**Activity:** Could you return, exactly as written, every line from the one containing "COP3530_Project3 - TradeViz" through the last line of the entries below, leaving out the pictures?

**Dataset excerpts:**

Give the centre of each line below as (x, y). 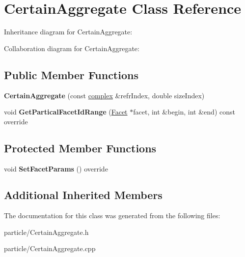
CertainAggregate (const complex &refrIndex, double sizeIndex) (104, 95)
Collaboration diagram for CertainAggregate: (72, 48)
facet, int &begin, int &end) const (184, 112)
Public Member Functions (71, 74)
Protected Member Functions (80, 148)
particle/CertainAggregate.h (46, 232)
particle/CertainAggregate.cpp (50, 248)
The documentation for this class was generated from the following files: (112, 215)
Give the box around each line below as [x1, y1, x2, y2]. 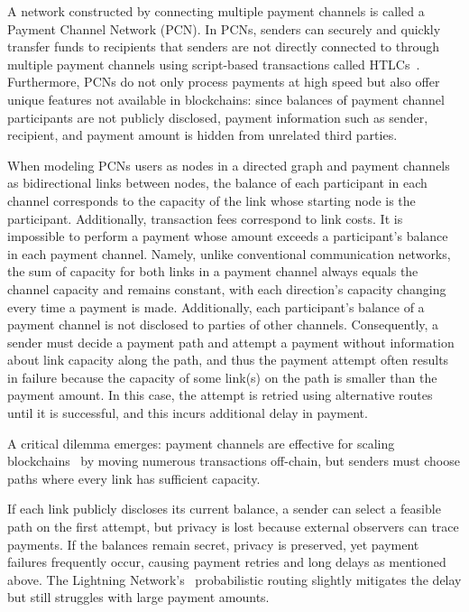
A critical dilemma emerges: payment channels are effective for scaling [7, 433, 395, 452]
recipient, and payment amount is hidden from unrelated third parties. [7, 125, 398, 144]
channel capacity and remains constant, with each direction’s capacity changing [7, 279, 446, 298]
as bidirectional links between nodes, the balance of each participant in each [7, 173, 428, 192]
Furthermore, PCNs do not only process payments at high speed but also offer [7, 72, 440, 91]
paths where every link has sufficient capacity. [7, 468, 261, 487]
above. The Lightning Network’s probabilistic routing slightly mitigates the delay [7, 570, 462, 589]
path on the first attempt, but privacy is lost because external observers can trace [7, 517, 459, 536]
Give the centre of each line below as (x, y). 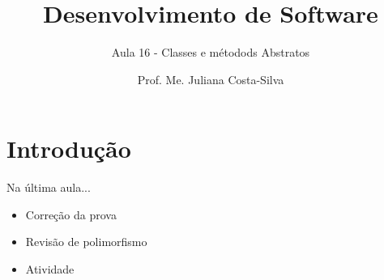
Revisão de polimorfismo (86, 242)
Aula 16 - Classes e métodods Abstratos (211, 52)
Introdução (69, 148)
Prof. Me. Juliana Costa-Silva (211, 79)
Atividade (50, 269)
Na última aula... (49, 187)
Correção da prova (71, 214)
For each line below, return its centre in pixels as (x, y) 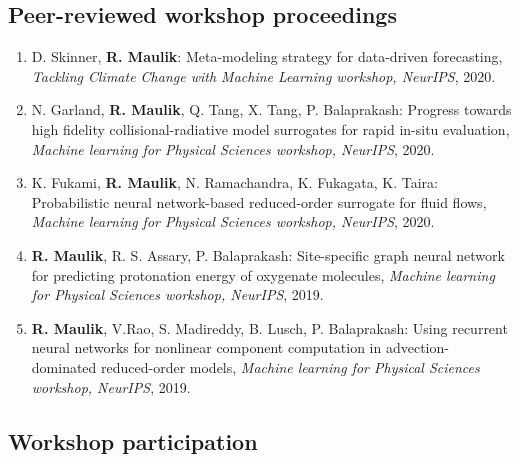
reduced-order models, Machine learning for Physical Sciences (290, 366)
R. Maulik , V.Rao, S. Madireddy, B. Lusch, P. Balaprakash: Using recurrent (269, 327)
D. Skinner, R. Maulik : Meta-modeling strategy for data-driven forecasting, (267, 56)
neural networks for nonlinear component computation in (206, 347)
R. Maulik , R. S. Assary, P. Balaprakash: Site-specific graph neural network (268, 254)
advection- (417, 347)
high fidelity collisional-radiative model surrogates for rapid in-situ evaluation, (270, 128)
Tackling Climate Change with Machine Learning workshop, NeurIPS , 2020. (263, 75)
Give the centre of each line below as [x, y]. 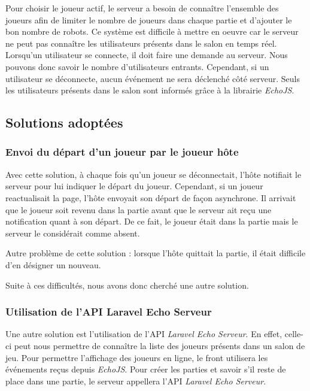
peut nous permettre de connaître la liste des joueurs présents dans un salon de [159, 345]
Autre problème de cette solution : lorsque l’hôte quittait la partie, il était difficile [156, 253]
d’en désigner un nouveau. [53, 264]
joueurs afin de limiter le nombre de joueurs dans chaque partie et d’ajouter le [149, 19]
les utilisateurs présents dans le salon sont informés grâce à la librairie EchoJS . [150, 90]
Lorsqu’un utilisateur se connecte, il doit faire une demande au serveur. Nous [147, 55]
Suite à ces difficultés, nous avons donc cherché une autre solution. [127, 285]
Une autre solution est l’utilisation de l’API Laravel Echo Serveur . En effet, [144, 334]
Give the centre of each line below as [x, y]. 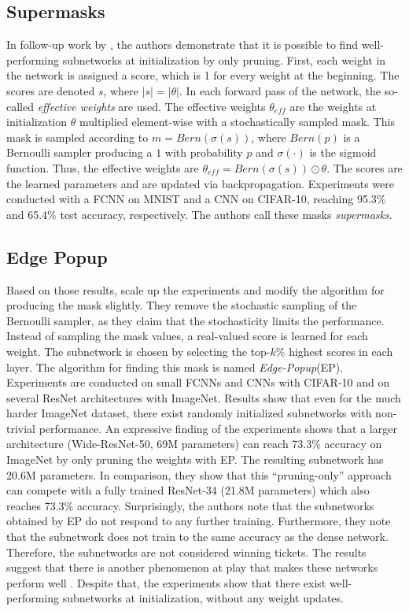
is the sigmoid [343, 152]
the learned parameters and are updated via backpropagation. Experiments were [200, 183]
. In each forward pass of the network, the [280, 90]
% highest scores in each [334, 351]
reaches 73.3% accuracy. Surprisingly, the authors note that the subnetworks [190, 505]
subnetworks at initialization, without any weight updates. [203, 598]
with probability [204, 152]
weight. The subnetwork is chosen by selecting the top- [138, 351]
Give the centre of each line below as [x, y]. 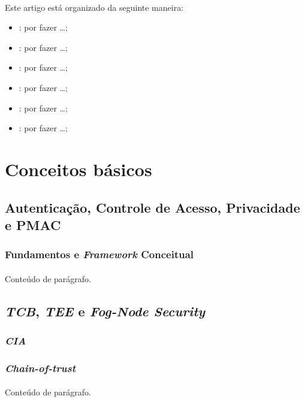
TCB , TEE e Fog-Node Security [105, 311]
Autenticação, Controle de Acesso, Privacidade [152, 207]
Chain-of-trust [40, 368]
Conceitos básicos [78, 169]
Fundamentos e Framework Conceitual [99, 254]
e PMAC [33, 224]
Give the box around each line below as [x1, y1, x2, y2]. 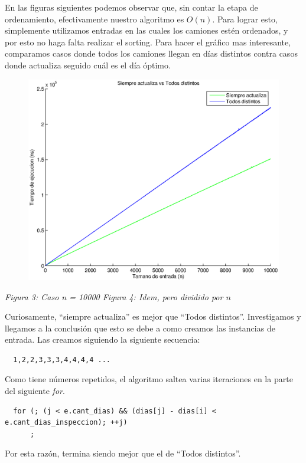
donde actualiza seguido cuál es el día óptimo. [5, 58, 171, 71]
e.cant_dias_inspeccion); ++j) [5, 418, 128, 427]
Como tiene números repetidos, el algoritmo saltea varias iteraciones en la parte [5, 373, 293, 385]
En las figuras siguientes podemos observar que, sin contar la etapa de [5, 1, 258, 13]
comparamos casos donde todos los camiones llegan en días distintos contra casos [5, 47, 298, 60]
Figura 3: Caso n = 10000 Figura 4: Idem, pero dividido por [5, 290, 223, 303]
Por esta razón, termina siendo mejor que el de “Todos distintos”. [5, 447, 241, 459]
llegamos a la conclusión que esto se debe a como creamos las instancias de [5, 321, 275, 334]
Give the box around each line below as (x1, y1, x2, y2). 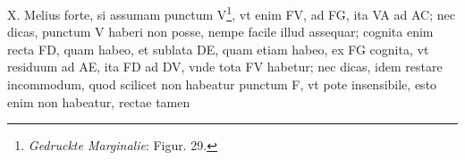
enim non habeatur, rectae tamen (7, 92, 190, 111)
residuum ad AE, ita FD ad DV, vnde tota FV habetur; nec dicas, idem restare (7, 57, 443, 76)
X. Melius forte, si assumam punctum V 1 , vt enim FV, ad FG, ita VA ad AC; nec (7, 3, 455, 23)
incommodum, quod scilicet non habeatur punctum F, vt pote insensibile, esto (7, 75, 437, 94)
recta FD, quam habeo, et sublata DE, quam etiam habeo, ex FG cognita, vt (7, 39, 429, 58)
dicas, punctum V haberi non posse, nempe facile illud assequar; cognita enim (7, 22, 434, 41)
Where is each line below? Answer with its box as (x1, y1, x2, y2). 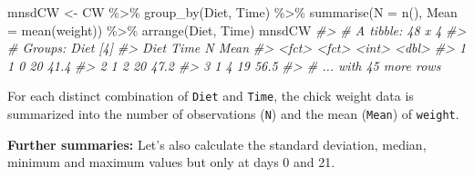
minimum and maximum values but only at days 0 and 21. (7, 152, 335, 172)
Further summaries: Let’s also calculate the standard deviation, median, (7, 134, 427, 153)
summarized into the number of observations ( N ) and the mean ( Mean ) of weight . (7, 104, 459, 123)
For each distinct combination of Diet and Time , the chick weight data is (7, 86, 414, 105)
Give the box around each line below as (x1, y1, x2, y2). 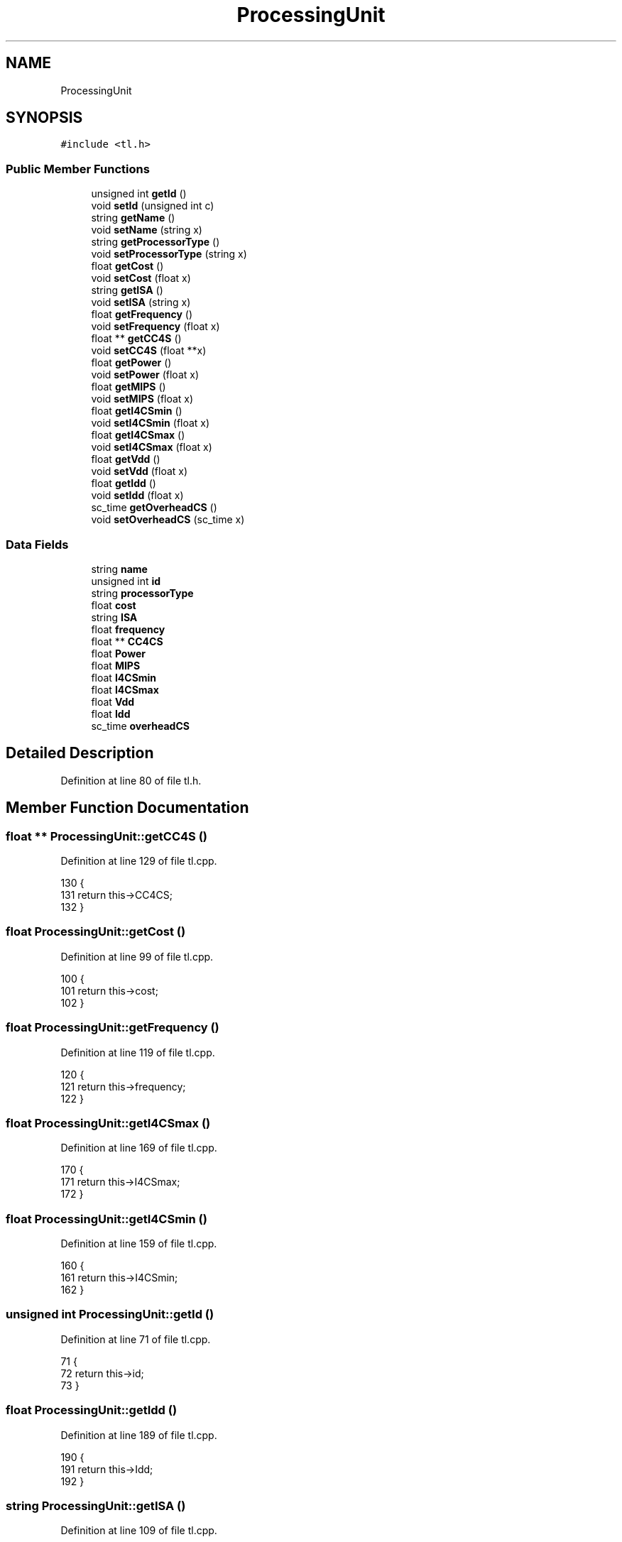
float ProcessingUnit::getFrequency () (6, 1020, 219, 1035)
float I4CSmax (91, 683, 159, 696)
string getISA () (91, 284, 163, 297)
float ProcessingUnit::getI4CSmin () (6, 1211, 207, 1226)
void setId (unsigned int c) (91, 199, 214, 212)
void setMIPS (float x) (91, 393, 194, 405)
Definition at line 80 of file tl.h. (60, 774, 202, 787)
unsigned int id (91, 574, 161, 587)
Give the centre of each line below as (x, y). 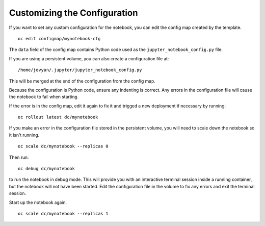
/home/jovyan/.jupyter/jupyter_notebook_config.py (80, 70)
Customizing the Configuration (74, 13)
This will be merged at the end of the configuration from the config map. (82, 81)
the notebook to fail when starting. (44, 97)
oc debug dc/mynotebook (46, 169)
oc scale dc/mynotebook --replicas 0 (63, 146)
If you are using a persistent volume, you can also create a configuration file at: (89, 58)
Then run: (19, 157)
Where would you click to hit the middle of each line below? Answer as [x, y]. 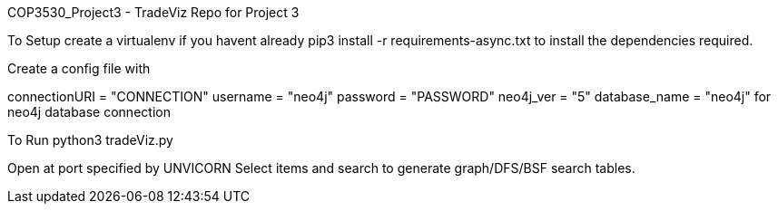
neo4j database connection [89, 112]
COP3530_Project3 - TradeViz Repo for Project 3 [153, 12]
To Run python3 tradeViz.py [90, 140]
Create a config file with [79, 68]
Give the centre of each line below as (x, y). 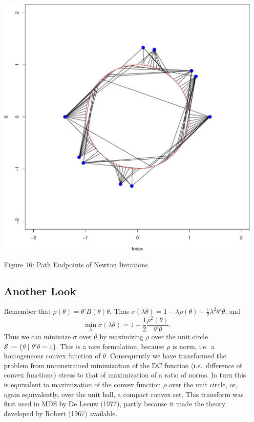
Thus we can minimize (37, 336)
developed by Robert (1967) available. (61, 413)
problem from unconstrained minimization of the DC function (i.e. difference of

**Exercise result:**
COP3530_Project3 - TradeViz Repo for Project 3 [153, 12]
To Run python3 tradeViz.py [90, 140]
Create a config file with [79, 68]
Give the centre of each line below as (x, y). 
Thus we can minimize (37, 336)
developed by Robert (1967) available. (61, 413)
problem from unconstrained minimization of the DC function (i.e. difference of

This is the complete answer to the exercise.